> Task statement
Since only the written part is wanted, repeat the records exactly and omit the pictures.

= Beginning of Section =

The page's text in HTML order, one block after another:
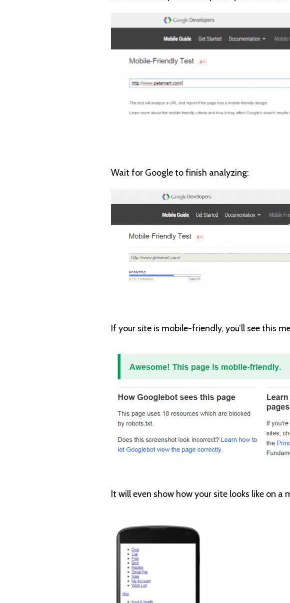
Wait for Google to finish analyzing:
If your site is mobile-friendly, you’ll see this
It will even show how your site looks like on a
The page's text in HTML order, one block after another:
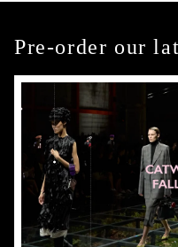
Pre-order our

= End of Section =

> Solution
The page's text in HTML order, one block after another:
Wait for Google to finish analyzing:
If your site is mobile-friendly, you’ll see this
It will even show how your site looks like on a
The page's text in HTML order, one block after another:
Pre-order our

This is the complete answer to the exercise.